# Too much guards



## Kekai (Jan 12, 2005)

Nash, JJ, Finley, Jackson, Thompson, Barbosa...how will we find time for all of them? Especially with how little we use our bench


----------



## MrFloppy (Jun 25, 2005)

Kekai23 said:


> Nash, JJ, Finley, Jackson, Thompson, Barbosa...how will we find time for all of them? Especially with how little we use our bench


1. JJ and Finley haven't signed. Also Thompson has not been signed.

2. Thompson and Barbosa will fill the bench not necessarily play lots.

There is no reason Finley couldn't start and for us to play small ball again with KT backing up PF and C off the bench. Then we have no need for Mr Hunter.


----------



## Tiz (May 9, 2005)

The versailty of those guys allows so many combinations at the 1, 2 or 3 spot. If we end up playing small again with Thomas off the bench, moving Marion back to starting 4 it even opens up more possibilities.


----------



## BootyKing (Apr 7, 2005)

Yeh gives us many options off the bench. We used our bench so little because we didn't have one.


----------



## Ezmo (May 11, 2003)

yeah, we are still playing smaller ball, but we have a lot of options, with marion having shown that he CAN play the 4 if necessary.


----------



## Kruser (Jun 15, 2005)

Kekai23 said:


> Nash, JJ, *Finley*, Jackson, Thompson, Barbosa...how will we find time for all of them? Especially with how little we use our bench


:rotf: Wow, don't be too obnoxious about getting Finley

Jackson is a SF, and Dijon Thompson really won't be getting that much time..he's the 54th pick

They can take Qrich's time, who was trade for nothing :rotf: Imagine if you guys had Nate Robinson aswell...ah well, every GM makes boneheaded moves.


----------



## Ezmo (May 11, 2003)

Kruser said:


> :rotf: Wow, don't be too obnoxious about getting Finley
> 
> Jackson is a SF, and Dijon Thompson really won't be getting that much time..he's the 54th pick
> 
> They can take Qrich's time, who was trade for nothing :rotf: Imagine if you guys had Nate Robinson aswell...ah well, every GM makes boneheaded moves.

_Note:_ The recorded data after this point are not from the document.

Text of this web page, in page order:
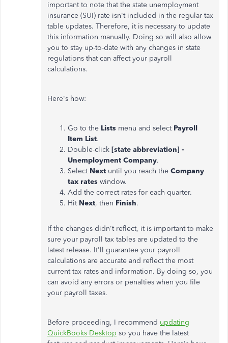
important to note that the state unemployment
insurance (SUI) rate isn't included in the regular tax
table updates. Therefore, it is necessary to update
this information manually. Doing so will also allow
you to stay up-to-date with any changes in state
regulations that can affect your payroll
calculations.
Here's how:
Go to the Lists menu and select Payroll
Item List.
Double-click [state abbreviation] -
Unemployment Company.
Select Next until you reach the Company
tax rates window.
Add the correct rates for each quarter.
Hit Next, then Finish.
If the changes didn't reflect, it is important to make
sure your payroll tax tables are updated to the
latest release. It'll guarantee your payroll
calculations are accurate and reflect the most
current tax rates and information. By doing so, you
can avoid any errors or penalties when you file
your payroll taxes.
Before proceeding, I recommend updating
QuickBooks Desktop so you have the latest
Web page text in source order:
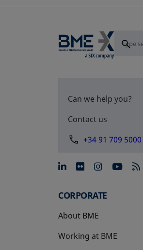
Can we help you?
Contact us
+34 91 709 5000
opens in a
opens in
opens
CORPORATE
About BME
Working at BME
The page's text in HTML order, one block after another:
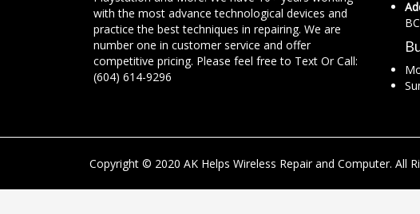
with the most advance technological devices and
practice the best techniques in repairing. We are
number one in customer service and offer
competitive pricing. Please feel free to Text Or Call:
(604) 614-9296
Copyright © 2020 AK Helps Wireless Repair and Computer. All
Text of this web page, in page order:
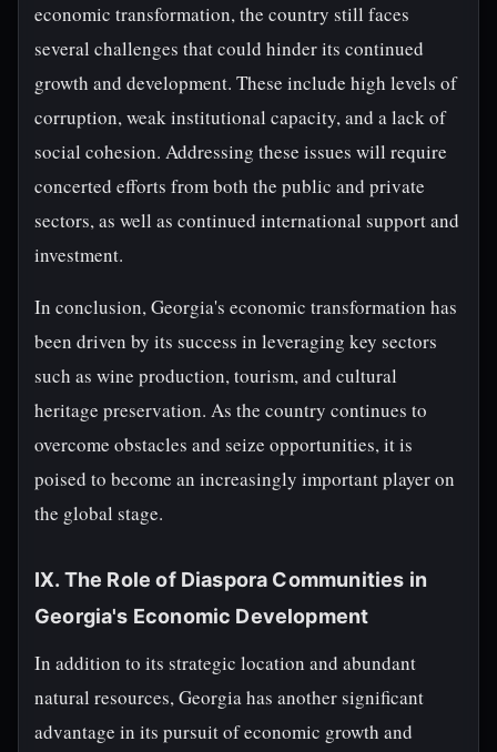
economic transformation, the country still faces
several challenges that could hinder its continued
growth and development. These include high levels of
corruption, weak institutional capacity, and a lack of
social cohesion. Addressing these issues will require
concerted efforts from both the public and private
sectors, as well as continued international support and
investment.
In conclusion, Georgia's economic transformation has
been driven by its success in leveraging key sectors
such as wine production, tourism, and cultural
heritage preservation. As the country continues to
overcome obstacles and seize opportunities, it is
poised to become an increasingly important player on
the global stage.
IX. The Role of Diaspora Communities in
Georgia's Economic Development
In addition to its strategic location and abundant
natural resources, Georgia has another significant
advantage in its pursuit of economic growth and
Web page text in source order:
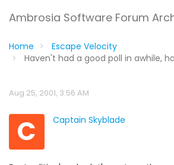
Ambrosia Software Forum
Home
Escape Velocity
Haven't had a good poll in awhile,
Aug 25, 2001, 3:56 AM
C Captain Skyblade
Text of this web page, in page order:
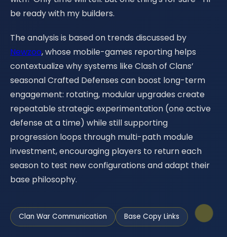
be ready with my builders.
The analysis is based on trends discussed by
Newzoo, whose mobile-games reporting helps
contextualize why systems like Clash of Clans’
seasonal Crafted Defenses can boost long-term
engagement: rotating, modular upgrades create
repeatable strategic experimentation (one active
defense at a time) while still supporting
progression loops through multi-path module
investment, encouraging players to return each
season to test new configurations and adapt their
base philosophy.
Clan War Communication Base Copy Links
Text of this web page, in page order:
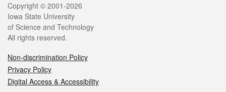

 if you read one of the other posts on this board, you will see that nate robinson was isiah's pick, not ours, and that the only way the Q for Kurt deal would go down is if that pick was included. 

And i agree that we might be getting a little ahead of ourselves with finley, seeing as how there is a large market for SGs this free agency year, and we may not have the ability to keep jj, extend amare, and grab another sg, unless finley can settle for the MLE. 

As for Dijon, i think he will contribute a fair amount, nothing too extravagant. Gotta remember that this year's second round was much stronger than other years, with a lot of real talent that slipped low.


----------



## Tiz (May 9, 2005)

lokos like there is interest in Raja Bell at the 2 spot.


----------



## Kekai (Jan 12, 2005)

Tiz said:


> lokos like there is interest in Raja Bell at the 2 spot.


Is there an article?


----------



## Tiz (May 9, 2005)

Kekai23 said:


> Is there an article?



Article 

Look at the fifth bullet point.


----------



## Kekai (Jan 12, 2005)

Tiz said:


> Article
> 
> Look at the fifth bullet point.


Right on. Raja Bell is a balla. Hopefully we get him.


----------